A few weeks later, the Rice University Office of Public Affairs celebrated the launch of a new “media studies” major, in case you were even slightly influenced by Michie’s piece.
The media studies major at Rice is a really exciting combination of the critical and creative, according to program director Michael Dango ( pictured ). On the subject of politics, we’re thinking about where media comes from, and what are the pressing issues of power and politics in media.”
Dango added that the program is organizing internships and” community placements” for students” who might be interested in social media campaigns for nonprofits or thinking about how media can serve various political and activist projects.”
Ah. ” Activist projects”
Dango is a “scholar of contemporary art and literature,” according to his faculty page, and his work has a connection to feminist political theory, particularly those that deal with racism, Marxist feminism, and racial capitalism.

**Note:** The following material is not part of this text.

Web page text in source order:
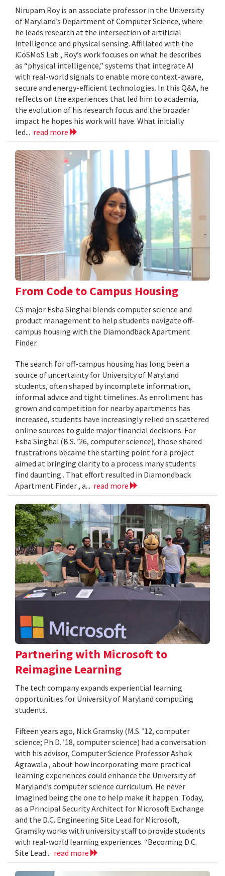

His personal website highlights his book” Madonna’s Erotica,” which “examines the politics of sex in the wake of the AIDS crisis and the 1990s culture wars,” and how it ties into contemporary “hysteria” regarding “queer theory and critical race theory.”
I’m confident that this new major will be ideologically balanced and/or politically neutral and won’t “force a particular point of view on an unsuspecting class.”
Sike.
MORE: Rice University students give a massive group hug, literally and metaphorically, as they process Trump’s victory.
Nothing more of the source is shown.